El autor falleció en su domicilio de muerte súbita a los 61 años

Su última novela, Las cuatro fugas de Manuel (Espasa), no era, según su autor, una novela sobre el exilio, sino 'una historia sobre la lucha de un hombre por encontrar un lugar en el mundo donde poder exiliarse'. Jesús Díaz (La Habana, 1941) murió ayer en Madrid a los 61 años. Fue escritor, cineasta y profesor en la Academia de Cine de Berlín y en la Escuela de Letras de Madrid.

Cuentan sus amigos que a Jesús Díaz le encantaba hacer el chiste de un perro de la entonces Alemania oriental que cruzó el muro y se jactaba de que en el lado que había abandonado tenía de todo. ¿Y entonces, qué has venido a hacer aquí? -le preguntaba el coro de perros-. 'He venido a ladrar un poquito'. La fábula, recuerda su colaboradora Ana Carolina, resume de algún modo la explicación al exilio de Jesús Díaz, escritor y cineasta cubano que falleció la pasada madrugada en su domicilio de Madrid a los 61 años. Autor de Los años duros, Las palabras perdidas, Dime algo sobre Cuba, Siberiana y Las cuatro fugas de Manuel, entre otras, es, sin duda, Las iniciales de la tierra (Alfaguara) su novela cumbre. Publicada en Cuba después de años de censura, Las iniciales... es una crítica abierta al proceso diabólico para ingresar al partido comunista, y velada al propio sistema cubano.

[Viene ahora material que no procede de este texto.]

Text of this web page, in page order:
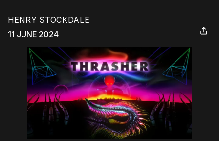
HENRY STOCKDALE
11 JUNE 2024
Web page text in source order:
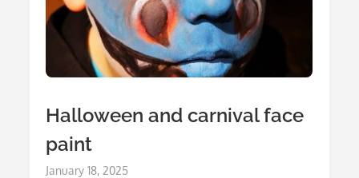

Jesús Díaz tenía vocación y experiencia fundadora y la certeza de que un proyecto democrático para Cuba tenía necesariamente que unir voces de todas las orillas. A eso se dedicó en el último decenio de su vida. El resultado de su trabajo fue la revista Encuentro de la Cultura Cubana, que se convirtió desde sus inicios en uno de los espacios construidos desde el exilio para pensar y repensar a Cuba.

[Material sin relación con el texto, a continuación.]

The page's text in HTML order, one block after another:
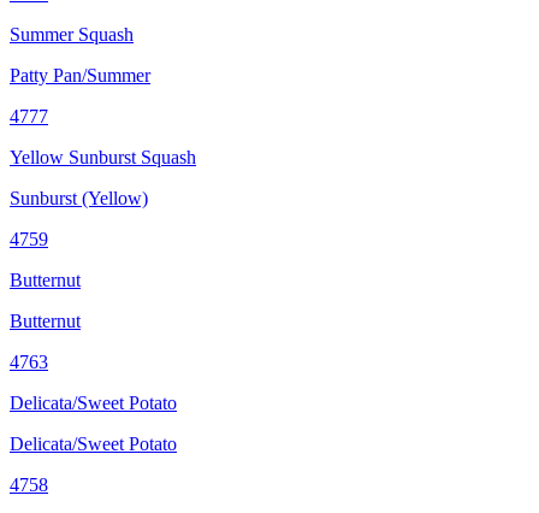
Summer Squash
Patty Pan/Summer
4777
Yellow Sunburst Squash
Sunburst (Yellow)
4759
Butternut
Butternut
4763
Delicata/Sweet Potato
Delicata/Sweet Potato
4758

A la revista le siguió tal vez su obra más ambiciosa: el periódico digital Encuentro en la red (www.cubaencuentro.com), y además, trabajó también durante los últimos años con gran entusiasmo con la editorial Colibrí.

Díaz -de cuya obra cinematográfica destacan Polvo rojo y Alicia en el pueblo de las maravillas, filme censurado por el Gobierno de La Habana y retirado de la circulación- abogaba por el levantamiento del embargo de EE UU contra la isla, era favorable al diálogo y a la reconciliación, criticaba la ley Helms-Burton, pero al mismo tiempo criticaba la falta de libertades en la isla. No era complaciente ni con La Habana ni con Washington. En resumen, una voz molesta.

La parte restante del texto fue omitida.